• Problem details
Using the data below, copy every line that contains the word "long".

** Records to process follows **

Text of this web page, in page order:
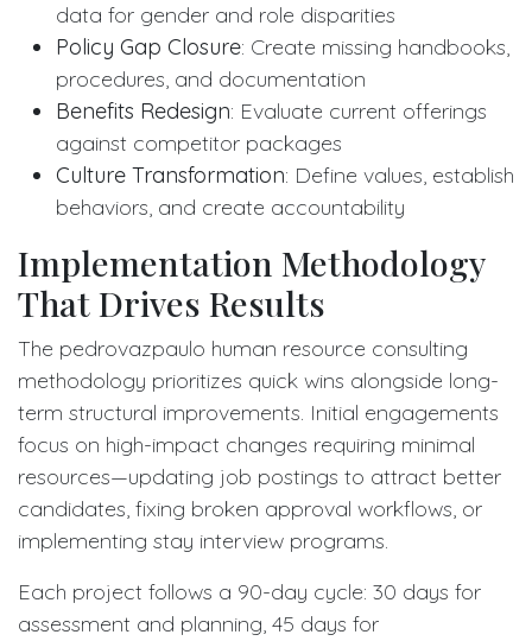
data for gender and role disparities
Policy Gap Closure: Create missing handbooks,
procedures, and documentation
Benefits Redesign: Evaluate current offerings
against competitor packages
Culture Transformation: Define values, establish
behaviors, and create accountability
Implementation Methodology
That Drives Results
The pedrovazpaulo human resource consulting
methodology prioritizes quick wins alongside long-
term structural improvements. Initial engagements
focus on high-impact changes requiring minimal
resources—updating job postings to attract better
candidates, fixing broken approval workflows, or
implementing stay interview programs.
Each project follows a 90-day cycle: 30 days for
assessment and planning, 45 days for
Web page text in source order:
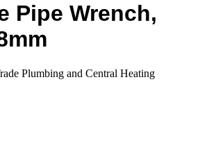
Pipe Wrench,
Plumbing and Central Heating
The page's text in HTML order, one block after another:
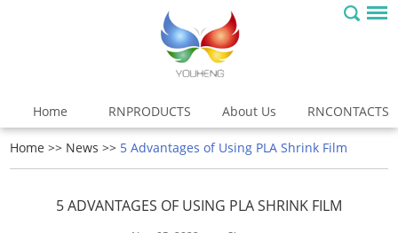
Home RNPRODUCTS About Us RNCONTACTS
Home >> News >> 5 Advantages of Using PLA Shrink Film
5 ADVANTAGES OF USING PLA SHRINK FILM
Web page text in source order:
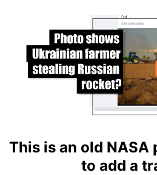
This is an old NASA
to add a
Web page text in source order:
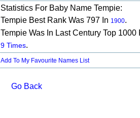
Statistics For Baby Name Tempie:
Tempie Best Rank Was 797 In 1900.
Tempie Was In Last Century Top 1000
9 Times.
Add To My Favourite Names List
Go Back
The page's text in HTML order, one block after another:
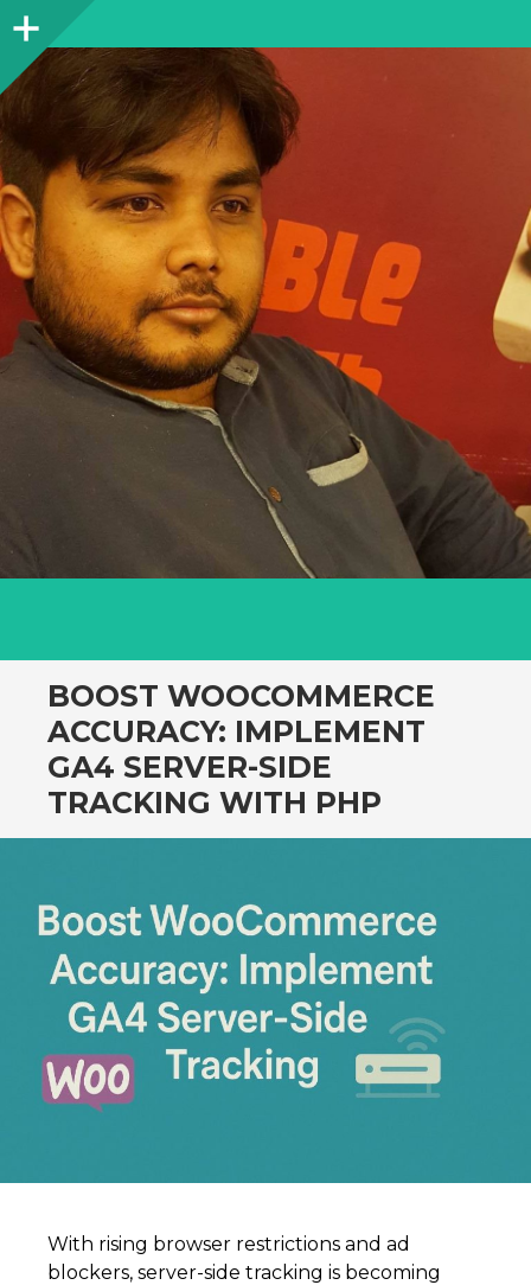
Sidebar
BOOST WOOCOMMERCE
ACCURACY: IMPLEMENT
GA4 SERVER-SIDE
TRACKING WITH PHP
With rising browser restrictions and ad
blockers, server-side tracking is becoming
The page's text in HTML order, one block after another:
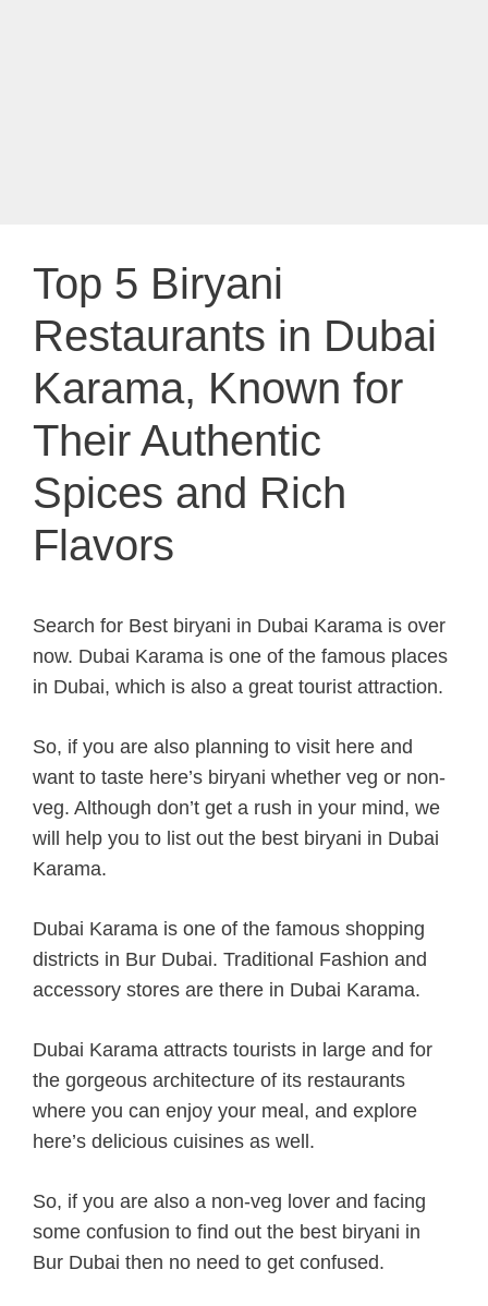
Top 5 Biryani
Restaurants in Dubai
Karama, Known for
Their Authentic
Spices and Rich
Flavors
Search for Best biryani in Dubai Karama is over
now. Dubai Karama is one of the famous places
in Dubai, which is also a great tourist attraction.
So, if you are also planning to visit here and
want to taste here’s biryani whether veg or non-
veg. Although don’t get a rush in your mind, we
will help you to list out the best biryani in Dubai
Karama.
Dubai Karama is one of the famous shopping
districts in Bur Dubai. Traditional Fashion and
accessory stores are there in Dubai Karama.
Dubai Karama attracts tourists in large and for
the gorgeous architecture of its restaurants
where you can enjoy your meal, and explore
here’s delicious cuisines as well.
So, if you are also a non-veg lover and facing
some confusion to find out the best biryani in
Bur Dubai then no need to get confused.
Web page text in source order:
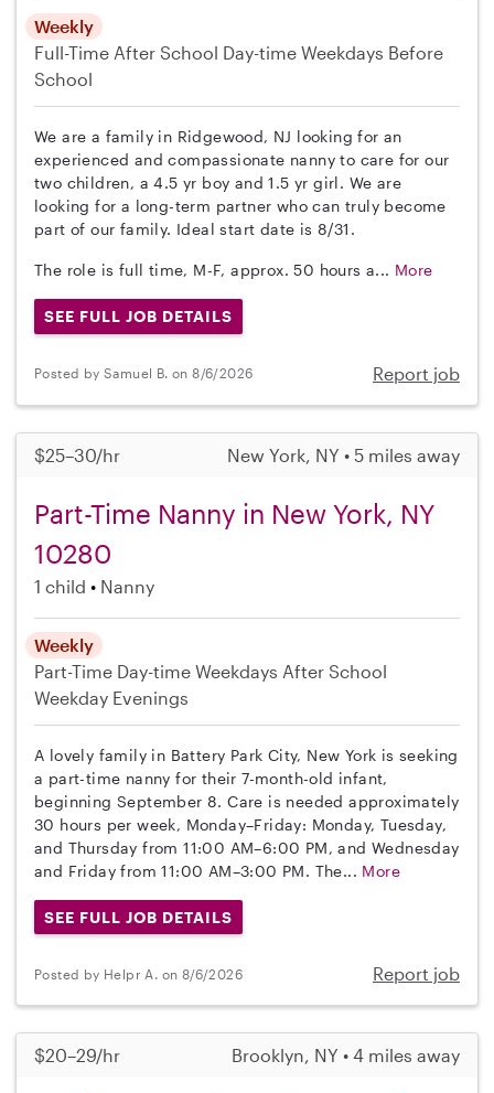
Weekly
Full-Time After School Day-time Weekdays Before
School
We are a family in Ridgewood, NJ looking for an
experienced and compassionate nanny to care for our
two children, a 4.5 yr boy and 1.5 yr girl. We are
looking for a long-term partner who can truly become
part of our family. Ideal start date is 8/31.
The role is full time, M-F, approx. 50 hours a... More
SEE FULL JOB DETAILS
Posted by Samuel B. on 8/6/2026 Report job
$25–30/hr New York, NY • 5 miles away
Part-Time Nanny in New York, NY
10280
1 child Nanny
Weekly
Part-Time Day-time Weekdays After School
Weekday Evenings
A lovely family in Battery Park City, New York is seeking
a part-time nanny for their 7-month-old infant,
beginning September 8. Care is needed approximately
30 hours per week, Monday–Friday: Monday, Tuesday,
and Thursday from 11:00 AM–6:00 PM, and Wednesday
and Friday from 11:00 AM–3:00 PM. The... More
SEE FULL JOB DETAILS
Posted by Helpr A. on 8/6/2026 Report job
$20–29/hr Brooklyn, NY • 4 miles away
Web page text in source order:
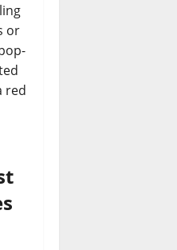
or
red
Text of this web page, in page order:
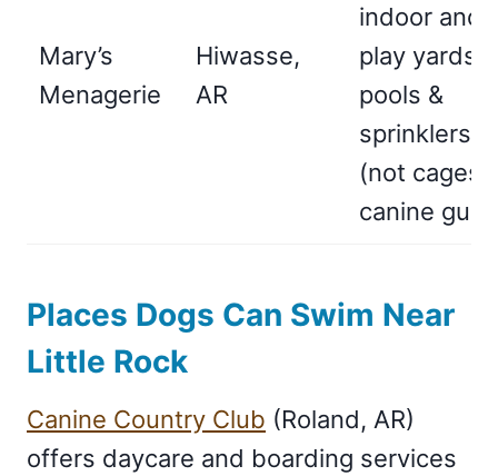
Mary’s
Menagerie
Hiwasse,
AR
indoor and
play
pools &
(not cages)
canine
Places Dogs Can Swim Near
Little Rock
Canine Country Club (Roland, AR)
offers daycare and boarding services
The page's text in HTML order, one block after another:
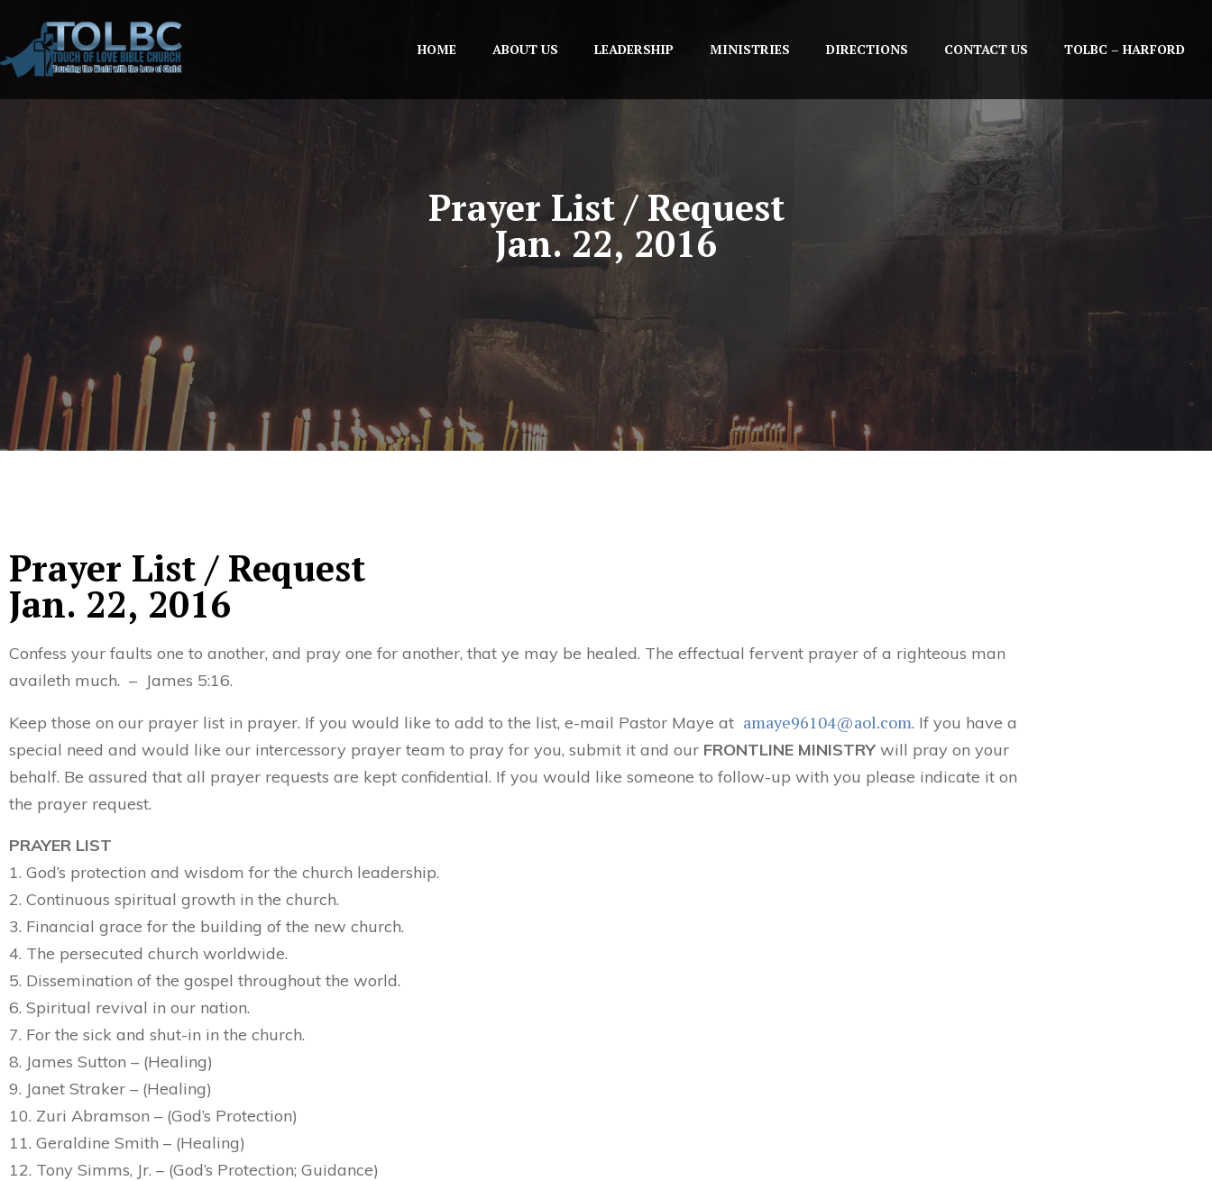
HOME ABOUT US LEADERSHIP MINISTRIES DIRECTIONS CONTACT US TOLBC – HARFORD
Prayer List / Request
Jan. 22, 2016
Prayer List / Request
Jan. 22, 2016
Confess your faults one to another, and pray one for another, that ye may be healed. The effectual fervent prayer of a righteous man
availeth much. – James 5:16.
Keep those on our prayer list in prayer. If you would like to add to the list, e-mail Pastor Maye at amaye96104@aol.com. If you have a
special need and would like our intercessory prayer team to pray for you, submit it and our FRONTLINE MINISTRY will pray on your
behalf. Be assured that all prayer requests are kept confidential. If you would like someone to follow-up with you please indicate it on
the prayer request.
PRAYER LIST
1. God’s protection and wisdom for the church leadership.
2. Continuous spiritual growth in the church.
3. Financial grace for the building of the new church.
4. The persecuted church worldwide.
5. Dissemination of the gospel throughout the world.
6. Spiritual revival in our nation.
7. For the sick and shut-in in the church.
8. James Sutton – (Healing)
9. Janet Straker – (Healing)
10. Zuri Abramson – (God’s Protection)
11. Geraldine Smith – (Healing)
12. Tony Simms, Jr. – (God’s Protection; Guidance)

** End of Records to process **

• Reply
methodology prioritizes quick wins alongside long-
looking for a long-term partner who can truly become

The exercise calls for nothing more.